Since neoliberal politics imply reduced state intervention, in effect the substitution of the welfare state for a minimal
state based on decentralization and population targeting instead of universalization and centralization, public action to
tackle violence against women as a specific vulnerable group fits well this view of what the state should do, as García
Otero shows for Colombia (2012).
For the Latin America region, there is no study of the relationship between the neoliberal state and the policy of
criminalisation of domestic violence, but the judicialisation of politics has been described and analysed by several
authors (Sieder, Schjolden, Angell, 2011) as an extensive phenomenon since the 1990s. For the USA, Wacquant argues
that at the end of the 20th century, “the neoliberal state strengthened and redistributed its surveillance, judicial and
prison system to stop disorders caused by the diffusion of social insecurity based on class, and to stage an ostentatious
discourse of of ‘law-and-order’ to confirm the authority of a government that seeks legitimacy for having dismissed
its obligations of social and economic protection” (2014: 190).
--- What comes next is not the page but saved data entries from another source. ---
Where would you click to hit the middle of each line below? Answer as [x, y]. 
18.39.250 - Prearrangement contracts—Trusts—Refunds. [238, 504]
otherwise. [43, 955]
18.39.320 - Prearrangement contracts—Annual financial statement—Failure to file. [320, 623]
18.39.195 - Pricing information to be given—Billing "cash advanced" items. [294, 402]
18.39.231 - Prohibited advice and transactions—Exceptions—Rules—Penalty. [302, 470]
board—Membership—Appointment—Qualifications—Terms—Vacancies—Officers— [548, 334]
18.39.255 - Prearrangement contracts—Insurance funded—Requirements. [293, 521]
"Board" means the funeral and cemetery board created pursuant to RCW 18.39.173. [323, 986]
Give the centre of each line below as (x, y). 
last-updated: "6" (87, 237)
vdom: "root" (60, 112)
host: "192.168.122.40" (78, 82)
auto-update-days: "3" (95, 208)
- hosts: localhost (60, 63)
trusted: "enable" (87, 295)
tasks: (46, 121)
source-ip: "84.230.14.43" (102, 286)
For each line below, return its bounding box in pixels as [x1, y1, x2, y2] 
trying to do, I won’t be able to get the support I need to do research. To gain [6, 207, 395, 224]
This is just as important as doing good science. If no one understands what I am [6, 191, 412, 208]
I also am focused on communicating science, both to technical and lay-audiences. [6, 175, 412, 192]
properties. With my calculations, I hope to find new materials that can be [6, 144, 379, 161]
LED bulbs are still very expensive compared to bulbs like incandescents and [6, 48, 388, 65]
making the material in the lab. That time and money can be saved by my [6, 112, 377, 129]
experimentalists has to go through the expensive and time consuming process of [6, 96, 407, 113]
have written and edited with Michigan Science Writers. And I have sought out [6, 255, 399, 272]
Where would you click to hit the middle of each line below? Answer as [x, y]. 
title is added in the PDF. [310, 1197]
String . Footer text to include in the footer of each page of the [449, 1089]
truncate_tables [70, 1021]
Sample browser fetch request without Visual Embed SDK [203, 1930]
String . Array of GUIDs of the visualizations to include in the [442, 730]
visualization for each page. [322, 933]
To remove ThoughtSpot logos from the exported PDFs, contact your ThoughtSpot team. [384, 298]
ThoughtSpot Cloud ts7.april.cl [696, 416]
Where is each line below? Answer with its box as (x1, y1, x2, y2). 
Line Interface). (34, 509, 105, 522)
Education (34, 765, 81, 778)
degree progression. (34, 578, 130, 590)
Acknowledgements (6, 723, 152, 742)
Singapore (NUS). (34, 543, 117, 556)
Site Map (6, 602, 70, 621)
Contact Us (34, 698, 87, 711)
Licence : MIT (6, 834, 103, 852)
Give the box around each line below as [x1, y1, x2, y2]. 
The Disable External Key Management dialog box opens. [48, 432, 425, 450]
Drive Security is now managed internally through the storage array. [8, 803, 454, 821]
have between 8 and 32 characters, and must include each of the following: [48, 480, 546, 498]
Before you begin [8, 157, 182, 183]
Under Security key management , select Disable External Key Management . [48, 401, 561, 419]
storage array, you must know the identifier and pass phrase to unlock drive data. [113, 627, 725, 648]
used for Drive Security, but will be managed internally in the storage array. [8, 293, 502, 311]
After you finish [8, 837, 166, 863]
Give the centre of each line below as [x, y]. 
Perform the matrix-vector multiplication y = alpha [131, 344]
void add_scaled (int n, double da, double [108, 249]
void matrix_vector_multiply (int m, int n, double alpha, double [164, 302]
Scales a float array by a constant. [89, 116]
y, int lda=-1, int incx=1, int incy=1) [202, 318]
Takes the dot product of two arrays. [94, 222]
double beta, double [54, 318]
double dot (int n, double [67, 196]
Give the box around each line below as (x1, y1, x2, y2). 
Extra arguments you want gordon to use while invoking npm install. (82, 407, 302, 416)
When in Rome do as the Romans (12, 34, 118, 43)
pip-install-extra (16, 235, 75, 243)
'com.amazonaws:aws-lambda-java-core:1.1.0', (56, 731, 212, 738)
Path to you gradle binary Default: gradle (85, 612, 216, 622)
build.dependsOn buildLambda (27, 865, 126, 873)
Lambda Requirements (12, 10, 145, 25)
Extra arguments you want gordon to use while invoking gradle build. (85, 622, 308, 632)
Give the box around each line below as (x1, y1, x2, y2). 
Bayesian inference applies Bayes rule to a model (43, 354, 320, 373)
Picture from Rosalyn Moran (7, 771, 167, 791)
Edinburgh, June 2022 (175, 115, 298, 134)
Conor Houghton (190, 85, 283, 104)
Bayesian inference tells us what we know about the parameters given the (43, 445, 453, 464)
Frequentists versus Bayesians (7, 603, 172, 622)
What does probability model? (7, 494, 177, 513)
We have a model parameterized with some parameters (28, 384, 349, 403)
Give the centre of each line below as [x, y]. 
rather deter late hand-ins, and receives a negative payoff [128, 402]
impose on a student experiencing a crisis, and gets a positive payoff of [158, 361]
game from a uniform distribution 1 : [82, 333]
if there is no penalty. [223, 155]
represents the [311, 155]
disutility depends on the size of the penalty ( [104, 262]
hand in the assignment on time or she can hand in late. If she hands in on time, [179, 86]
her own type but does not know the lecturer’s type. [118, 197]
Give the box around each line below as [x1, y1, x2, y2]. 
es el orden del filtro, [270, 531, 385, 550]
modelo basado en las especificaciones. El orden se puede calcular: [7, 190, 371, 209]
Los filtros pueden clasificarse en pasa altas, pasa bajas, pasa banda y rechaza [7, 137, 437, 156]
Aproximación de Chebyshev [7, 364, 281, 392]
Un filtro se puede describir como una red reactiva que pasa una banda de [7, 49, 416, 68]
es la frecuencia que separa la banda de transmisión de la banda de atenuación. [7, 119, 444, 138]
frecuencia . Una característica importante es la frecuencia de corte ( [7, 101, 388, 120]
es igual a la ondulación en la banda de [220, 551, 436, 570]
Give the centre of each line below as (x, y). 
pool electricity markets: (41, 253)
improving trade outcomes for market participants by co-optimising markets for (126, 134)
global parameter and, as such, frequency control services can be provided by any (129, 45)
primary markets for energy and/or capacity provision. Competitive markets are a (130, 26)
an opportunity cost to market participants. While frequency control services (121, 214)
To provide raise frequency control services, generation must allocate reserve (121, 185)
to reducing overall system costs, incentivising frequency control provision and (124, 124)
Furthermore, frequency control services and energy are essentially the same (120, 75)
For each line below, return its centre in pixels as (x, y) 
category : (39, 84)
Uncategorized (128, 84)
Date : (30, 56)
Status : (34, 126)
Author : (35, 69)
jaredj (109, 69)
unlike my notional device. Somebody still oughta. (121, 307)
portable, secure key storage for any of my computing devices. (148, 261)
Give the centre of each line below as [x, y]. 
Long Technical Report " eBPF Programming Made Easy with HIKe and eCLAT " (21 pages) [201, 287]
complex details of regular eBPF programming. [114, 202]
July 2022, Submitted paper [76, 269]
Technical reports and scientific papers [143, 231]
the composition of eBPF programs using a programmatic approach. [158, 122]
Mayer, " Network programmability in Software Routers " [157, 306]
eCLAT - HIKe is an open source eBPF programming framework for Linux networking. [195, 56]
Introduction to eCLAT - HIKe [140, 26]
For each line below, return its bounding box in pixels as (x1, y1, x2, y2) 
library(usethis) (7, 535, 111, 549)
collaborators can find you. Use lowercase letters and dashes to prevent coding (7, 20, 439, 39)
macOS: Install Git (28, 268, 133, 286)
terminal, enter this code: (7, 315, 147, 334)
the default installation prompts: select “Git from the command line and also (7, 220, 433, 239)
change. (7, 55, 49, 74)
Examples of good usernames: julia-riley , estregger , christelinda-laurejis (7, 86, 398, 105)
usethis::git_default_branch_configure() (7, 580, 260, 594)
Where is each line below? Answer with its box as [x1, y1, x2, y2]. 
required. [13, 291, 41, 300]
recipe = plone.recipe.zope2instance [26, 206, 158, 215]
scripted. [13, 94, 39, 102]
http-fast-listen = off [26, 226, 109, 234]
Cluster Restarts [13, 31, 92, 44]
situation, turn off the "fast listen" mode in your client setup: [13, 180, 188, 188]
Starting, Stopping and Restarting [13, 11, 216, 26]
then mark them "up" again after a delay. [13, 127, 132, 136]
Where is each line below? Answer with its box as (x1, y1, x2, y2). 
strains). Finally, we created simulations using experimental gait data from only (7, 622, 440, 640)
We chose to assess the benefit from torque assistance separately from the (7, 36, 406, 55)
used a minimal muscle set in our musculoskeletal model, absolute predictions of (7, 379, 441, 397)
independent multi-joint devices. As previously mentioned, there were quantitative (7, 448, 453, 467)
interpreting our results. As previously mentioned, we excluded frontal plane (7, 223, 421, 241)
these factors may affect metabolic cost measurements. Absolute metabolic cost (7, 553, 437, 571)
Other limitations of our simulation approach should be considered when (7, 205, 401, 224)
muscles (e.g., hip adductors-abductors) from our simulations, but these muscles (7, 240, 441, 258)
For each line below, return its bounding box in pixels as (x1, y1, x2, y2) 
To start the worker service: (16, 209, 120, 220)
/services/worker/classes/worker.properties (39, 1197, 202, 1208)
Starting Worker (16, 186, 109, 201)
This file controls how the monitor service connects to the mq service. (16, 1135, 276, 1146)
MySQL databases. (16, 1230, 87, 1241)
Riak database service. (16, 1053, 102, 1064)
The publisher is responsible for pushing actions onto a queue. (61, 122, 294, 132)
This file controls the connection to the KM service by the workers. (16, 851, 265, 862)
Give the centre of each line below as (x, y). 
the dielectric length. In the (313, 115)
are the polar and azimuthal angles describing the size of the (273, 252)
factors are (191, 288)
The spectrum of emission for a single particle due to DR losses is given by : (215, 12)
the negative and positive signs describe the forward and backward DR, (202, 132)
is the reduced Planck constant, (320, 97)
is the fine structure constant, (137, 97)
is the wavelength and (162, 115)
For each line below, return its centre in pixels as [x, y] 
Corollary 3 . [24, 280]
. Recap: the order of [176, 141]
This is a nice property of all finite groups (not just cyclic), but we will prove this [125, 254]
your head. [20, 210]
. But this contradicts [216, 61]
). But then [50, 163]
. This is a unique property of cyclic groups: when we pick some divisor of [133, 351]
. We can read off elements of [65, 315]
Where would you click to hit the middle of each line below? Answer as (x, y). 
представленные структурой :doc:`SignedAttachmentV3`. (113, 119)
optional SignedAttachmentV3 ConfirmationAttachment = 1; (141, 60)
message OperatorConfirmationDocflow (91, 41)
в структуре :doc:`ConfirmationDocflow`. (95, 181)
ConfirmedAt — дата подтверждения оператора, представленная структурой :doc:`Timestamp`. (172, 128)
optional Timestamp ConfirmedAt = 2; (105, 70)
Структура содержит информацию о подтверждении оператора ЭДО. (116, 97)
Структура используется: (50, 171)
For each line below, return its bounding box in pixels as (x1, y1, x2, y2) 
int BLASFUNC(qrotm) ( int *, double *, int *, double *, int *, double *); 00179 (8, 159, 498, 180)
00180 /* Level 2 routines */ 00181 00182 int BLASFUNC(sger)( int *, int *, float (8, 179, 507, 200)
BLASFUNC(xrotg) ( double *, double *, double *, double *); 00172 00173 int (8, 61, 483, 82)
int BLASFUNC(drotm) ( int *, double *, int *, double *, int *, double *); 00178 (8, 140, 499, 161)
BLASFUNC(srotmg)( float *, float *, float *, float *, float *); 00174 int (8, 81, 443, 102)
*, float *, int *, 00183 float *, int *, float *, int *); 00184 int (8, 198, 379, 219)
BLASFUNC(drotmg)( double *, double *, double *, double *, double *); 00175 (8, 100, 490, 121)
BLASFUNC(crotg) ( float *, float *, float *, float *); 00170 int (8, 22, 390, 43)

What is important here is that although violence against women is conceived as a social problem from the feminist
point of view, and is referred to as such in the different international, regional and even national normative instruments,
making a social problem something that can be resolved by legal means is only a partial and incomplete answer, since
a problem that is social is reduced to a problem that is individual, a matter of individual rights to be defended, and no
longer a broader question of social justice or social welfare.
In 1994, the adoption of the Inter-American Convention on the Prevention, Punishment and Eradication of Violence
against Women (Belem Do Para Convention) by a large majority of Latin American states, and subsequent legislative
reforms, shows that the focus is no longer on equality issues, which would imply more comprehensive social policies
and measures, but only on gender-based violence against women in the context of a liberal and individualistic approach
centred on human rights. Moreover, these new legal reforms rely largely on the judiciary or the police, who are less
sympathetic to victims’ claims even if they are responsible for providing assistance to abused women (Fries 2008). The
Inter-American Court found that the investigations made for the Cotton Field Case “were prejudiced by gender-based
stereotyping to the extent that public officials adopted stereotypical attitudes and blamed the victims themselves, as well as their relatives, for their fate”.6
Instead of protecting and guaranteeing women’s rights, gender bias in institutions
re-victimize women through institutional violence which in the end represents the main obstacle for women to get
access to justice (Lagarde y de los Ríos, 2005; Inter American Commission on Human Rights 2011; Tiroch, 2010).